● Work order
Search the entries below for the word "labs" and copy every line where it appears.

====

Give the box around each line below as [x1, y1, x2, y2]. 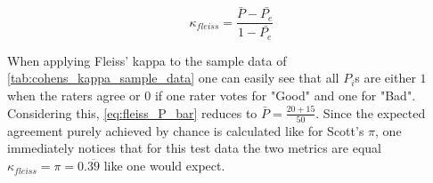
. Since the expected [315, 103, 426, 122]
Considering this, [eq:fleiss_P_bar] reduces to [7, 103, 257, 122]
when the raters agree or [7, 85, 141, 104]
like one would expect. [103, 156, 225, 175]
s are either [355, 68, 416, 87]
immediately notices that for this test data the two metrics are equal [7, 139, 381, 157]
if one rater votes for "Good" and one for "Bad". [154, 85, 416, 104]
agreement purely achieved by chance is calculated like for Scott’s [7, 121, 364, 139]
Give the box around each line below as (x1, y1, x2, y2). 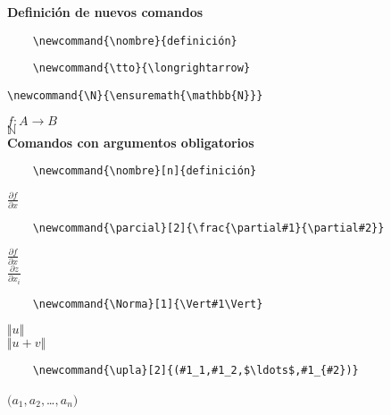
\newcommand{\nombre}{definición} (32, 34, 237, 47)
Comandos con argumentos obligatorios (7, 132, 254, 151)
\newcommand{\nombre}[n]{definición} (32, 165, 257, 178)
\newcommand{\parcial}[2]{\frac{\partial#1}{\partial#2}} (32, 221, 385, 234)
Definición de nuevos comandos (7, 3, 204, 21)
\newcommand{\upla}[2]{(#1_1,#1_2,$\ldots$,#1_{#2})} (32, 364, 359, 377)
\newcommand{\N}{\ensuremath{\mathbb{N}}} (7, 89, 263, 102)
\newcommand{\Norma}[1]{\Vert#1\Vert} (32, 297, 263, 310)
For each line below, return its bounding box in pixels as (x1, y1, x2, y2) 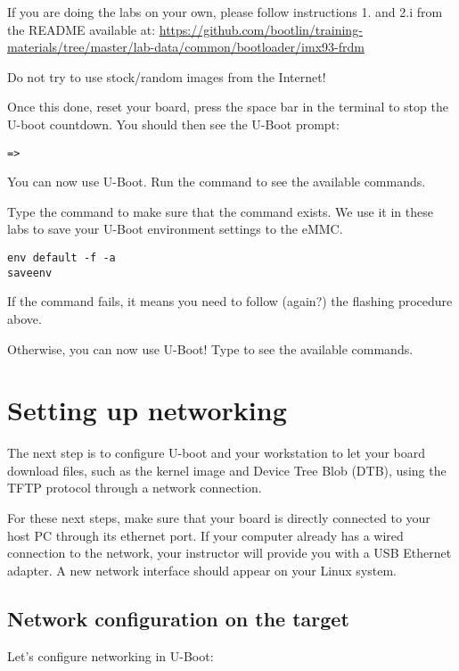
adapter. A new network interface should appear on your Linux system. (7, 560, 397, 579)
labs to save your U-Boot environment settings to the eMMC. (7, 220, 343, 238)
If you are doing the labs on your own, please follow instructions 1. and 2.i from (7, 3, 443, 21)
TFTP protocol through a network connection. (7, 478, 262, 497)
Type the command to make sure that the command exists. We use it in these (7, 202, 433, 220)
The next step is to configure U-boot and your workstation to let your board (7, 443, 426, 462)
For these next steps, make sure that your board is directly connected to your (7, 509, 430, 526)
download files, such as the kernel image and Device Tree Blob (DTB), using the (7, 460, 447, 479)
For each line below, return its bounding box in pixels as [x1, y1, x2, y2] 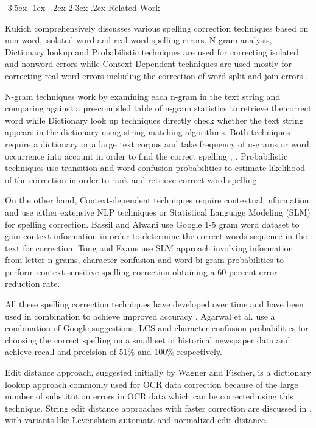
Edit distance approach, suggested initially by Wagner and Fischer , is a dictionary [5, 366, 312, 379]
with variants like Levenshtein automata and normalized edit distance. [5, 413, 268, 426]
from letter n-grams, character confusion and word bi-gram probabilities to [5, 253, 284, 266]
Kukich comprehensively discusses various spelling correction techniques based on [5, 21, 309, 34]
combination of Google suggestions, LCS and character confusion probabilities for [5, 321, 309, 334]
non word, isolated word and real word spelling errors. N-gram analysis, [5, 33, 272, 46]
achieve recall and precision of [5, 345, 116, 358]
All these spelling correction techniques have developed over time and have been [5, 298, 304, 310]

====

● Solution to this exercise
labs to save your U-Boot environment settings to the eMMC. (7, 220, 343, 238)
If you are doing the labs on your own, please follow instructions 1. and 2.i from (7, 3, 443, 21)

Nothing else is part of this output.